• [ABOUT THIS EXERCISE]
Pictures excluded, return every entry exactly, please.

• [INPUT MATERIAL]
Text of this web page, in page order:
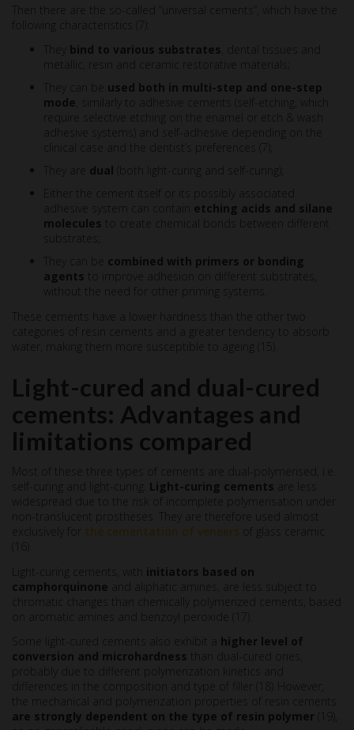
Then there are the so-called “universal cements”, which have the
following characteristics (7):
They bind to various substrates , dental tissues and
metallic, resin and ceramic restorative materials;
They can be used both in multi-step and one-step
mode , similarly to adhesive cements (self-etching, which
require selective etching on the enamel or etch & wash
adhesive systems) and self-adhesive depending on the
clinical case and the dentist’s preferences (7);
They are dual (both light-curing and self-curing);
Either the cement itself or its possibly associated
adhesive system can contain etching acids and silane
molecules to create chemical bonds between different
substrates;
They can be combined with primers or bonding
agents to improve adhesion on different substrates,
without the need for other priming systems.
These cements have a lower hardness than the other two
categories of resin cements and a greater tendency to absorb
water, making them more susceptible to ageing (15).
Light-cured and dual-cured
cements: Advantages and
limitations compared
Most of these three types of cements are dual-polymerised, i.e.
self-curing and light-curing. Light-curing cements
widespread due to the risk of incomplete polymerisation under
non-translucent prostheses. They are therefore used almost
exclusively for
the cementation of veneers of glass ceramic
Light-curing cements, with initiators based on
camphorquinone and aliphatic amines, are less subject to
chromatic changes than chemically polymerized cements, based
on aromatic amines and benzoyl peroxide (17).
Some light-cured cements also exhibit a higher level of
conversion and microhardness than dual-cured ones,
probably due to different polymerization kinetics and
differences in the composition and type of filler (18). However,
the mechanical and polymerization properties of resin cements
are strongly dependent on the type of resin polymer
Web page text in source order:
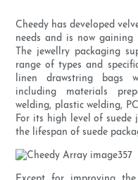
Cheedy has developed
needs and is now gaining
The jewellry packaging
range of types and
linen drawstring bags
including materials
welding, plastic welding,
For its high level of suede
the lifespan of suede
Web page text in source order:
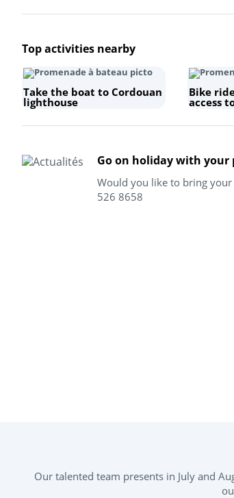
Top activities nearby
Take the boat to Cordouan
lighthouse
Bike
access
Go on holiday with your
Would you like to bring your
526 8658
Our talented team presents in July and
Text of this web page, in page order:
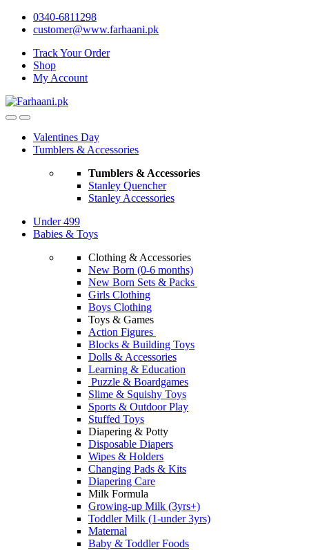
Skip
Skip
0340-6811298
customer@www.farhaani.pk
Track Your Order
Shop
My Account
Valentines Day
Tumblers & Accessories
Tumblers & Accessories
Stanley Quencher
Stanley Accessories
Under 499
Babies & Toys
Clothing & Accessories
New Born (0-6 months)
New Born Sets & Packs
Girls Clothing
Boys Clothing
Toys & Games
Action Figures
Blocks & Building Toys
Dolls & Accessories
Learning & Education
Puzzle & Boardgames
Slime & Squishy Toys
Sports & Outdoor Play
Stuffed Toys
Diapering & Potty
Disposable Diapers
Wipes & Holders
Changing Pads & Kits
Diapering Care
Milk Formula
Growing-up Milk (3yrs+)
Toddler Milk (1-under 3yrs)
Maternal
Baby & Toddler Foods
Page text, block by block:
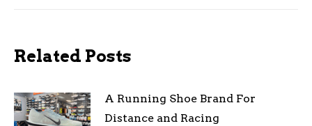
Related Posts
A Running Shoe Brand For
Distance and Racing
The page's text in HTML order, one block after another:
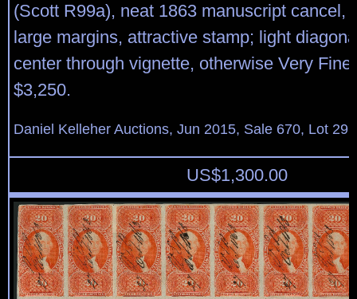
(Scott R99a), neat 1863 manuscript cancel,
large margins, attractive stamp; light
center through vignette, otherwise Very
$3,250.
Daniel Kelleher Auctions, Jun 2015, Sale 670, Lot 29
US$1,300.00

• [TASK RESPONSE]
Text of this web page, in page order:
Then there are the so-called “universal cements”, which have the
following characteristics (7):
They bind to various substrates , dental tissues and
metallic, resin and ceramic restorative materials;
They can be used both in multi-step and one-step
mode , similarly to adhesive cements (self-etching, which
require selective etching on the enamel or etch & wash
adhesive systems) and self-adhesive depending on the
clinical case and the dentist’s preferences (7);
They are dual (both light-curing and self-curing);
Either the cement itself or its possibly associated
adhesive system can contain etching acids and silane
molecules to create chemical bonds between different
substrates;
They can be combined with primers or bonding
agents to improve adhesion on different substrates,
without the need for other priming systems.
These cements have a lower hardness than the other two
categories of resin cements and a greater tendency to absorb
water, making them more susceptible to ageing (15).
Light-cured and dual-cured
cements: Advantages and
limitations compared
Most of these three types of cements are dual-polymerised, i.e.
self-curing and light-curing. Light-curing cements
widespread due to the risk of incomplete polymerisation under
non-translucent prostheses. They are therefore used almost
exclusively for
the cementation of veneers of glass ceramic
Light-curing cements, with initiators based on
camphorquinone and aliphatic amines, are less subject to
chromatic changes than chemically polymerized cements, based
on aromatic amines and benzoyl peroxide (17).
Some light-cured cements also exhibit a higher level of
conversion and microhardness than dual-cured ones,
probably due to different polymerization kinetics and
differences in the composition and type of filler (18). However,
the mechanical and polymerization properties of resin cements
are strongly dependent on the type of resin polymer
Web page text in source order:
Cheedy has developed
needs and is now gaining
The jewellry packaging
range of types and
linen drawstring bags
including materials
welding, plastic welding,
For its high level of suede
the lifespan of suede
Web page text in source order:
Top activities nearby
Take the boat to Cordouan
lighthouse
Bike
access
Go on holiday with your
Would you like to bring your
526 8658
Our talented team presents in July and
Text of this web page, in page order:
Skip
Skip
0340-6811298
customer@www.farhaani.pk
Track Your Order
Shop
My Account
Valentines Day
Tumblers & Accessories
Tumblers & Accessories
Stanley Quencher
Stanley Accessories
Under 499
Babies & Toys
Clothing & Accessories
New Born (0-6 months)
New Born Sets & Packs
Girls Clothing
Boys Clothing
Toys & Games
Action Figures
Blocks & Building Toys
Dolls & Accessories
Learning & Education
Puzzle & Boardgames
Slime & Squishy Toys
Sports & Outdoor Play
Stuffed Toys
Diapering & Potty
Disposable Diapers
Wipes & Holders
Changing Pads & Kits
Diapering Care
Milk Formula
Growing-up Milk (3yrs+)
Toddler Milk (1-under 3yrs)
Maternal
Baby & Toddler Foods
Page text, block by block:
Related Posts
A Running Shoe Brand For
Distance and Racing
The page's text in HTML order, one block after another:
(Scott R99a), neat 1863 manuscript cancel,
large margins, attractive stamp; light
center through vignette, otherwise Very
$3,250.
Daniel Kelleher Auctions, Jun 2015, Sale 670, Lot 29
US$1,300.00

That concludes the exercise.